***** Information
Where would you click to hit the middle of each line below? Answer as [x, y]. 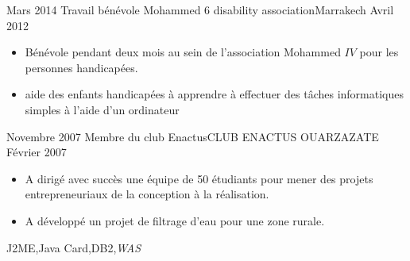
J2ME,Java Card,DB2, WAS [74, 247]
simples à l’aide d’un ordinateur [102, 109]
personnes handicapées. [81, 67]
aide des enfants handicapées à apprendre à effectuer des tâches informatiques [214, 94]
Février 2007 [37, 152]
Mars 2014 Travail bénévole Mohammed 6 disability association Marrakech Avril [200, 10]
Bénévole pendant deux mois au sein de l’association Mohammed [183, 52]
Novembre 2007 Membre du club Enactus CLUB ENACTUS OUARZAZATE [193, 136]
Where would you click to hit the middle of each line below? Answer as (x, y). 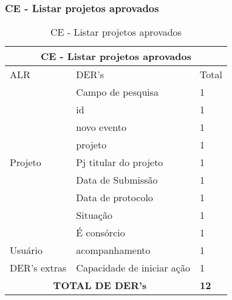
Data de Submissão (117, 180)
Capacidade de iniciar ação (133, 268)
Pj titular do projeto (120, 162)
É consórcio (101, 233)
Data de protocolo (114, 198)
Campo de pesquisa (118, 92)
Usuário (26, 250)
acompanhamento (113, 250)
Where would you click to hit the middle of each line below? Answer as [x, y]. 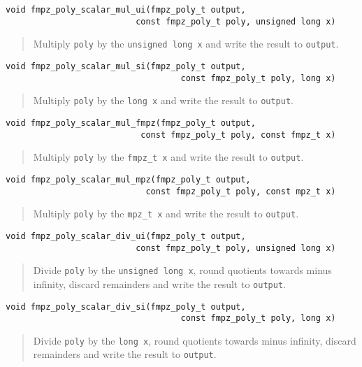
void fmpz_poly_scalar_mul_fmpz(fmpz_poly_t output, [131, 123]
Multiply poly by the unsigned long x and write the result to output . [186, 44]
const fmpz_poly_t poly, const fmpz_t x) [238, 135]
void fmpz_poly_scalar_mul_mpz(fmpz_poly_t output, [128, 179]
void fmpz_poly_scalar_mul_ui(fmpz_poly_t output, [126, 10]
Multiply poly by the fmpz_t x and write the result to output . [168, 157]
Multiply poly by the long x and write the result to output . [163, 100]
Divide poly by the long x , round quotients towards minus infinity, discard [195, 340]
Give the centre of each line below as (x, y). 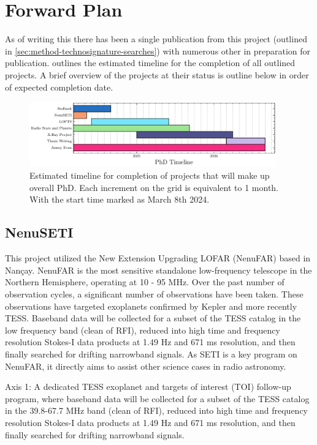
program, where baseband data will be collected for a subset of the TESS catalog (157, 398)
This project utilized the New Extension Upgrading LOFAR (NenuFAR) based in (158, 258)
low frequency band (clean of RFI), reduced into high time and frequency (143, 330)
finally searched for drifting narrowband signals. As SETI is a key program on (151, 354)
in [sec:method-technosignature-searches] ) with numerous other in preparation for (158, 50)
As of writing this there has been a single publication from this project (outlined (156, 39)
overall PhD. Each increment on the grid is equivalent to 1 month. (154, 187)
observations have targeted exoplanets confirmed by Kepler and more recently (151, 306)
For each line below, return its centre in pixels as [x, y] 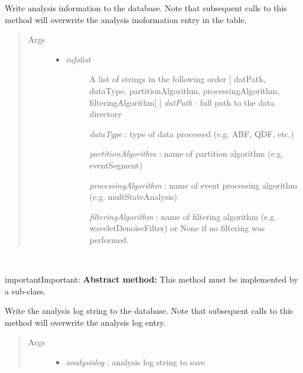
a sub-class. [25, 291]
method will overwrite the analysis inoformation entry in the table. [126, 19]
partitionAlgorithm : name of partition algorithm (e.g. [186, 153]
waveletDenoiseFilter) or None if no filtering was [177, 228]
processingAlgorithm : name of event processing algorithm [193, 185]
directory [106, 114]
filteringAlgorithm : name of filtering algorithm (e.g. [183, 216]
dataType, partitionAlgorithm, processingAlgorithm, [185, 90]
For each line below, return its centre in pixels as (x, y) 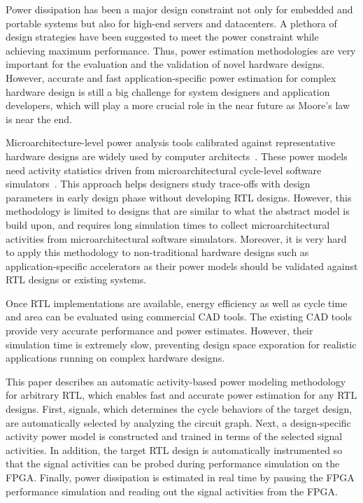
**********
> Aim of the exercise
Tally the lines of the entries that include the word "method" and give only the total.

> Task result
2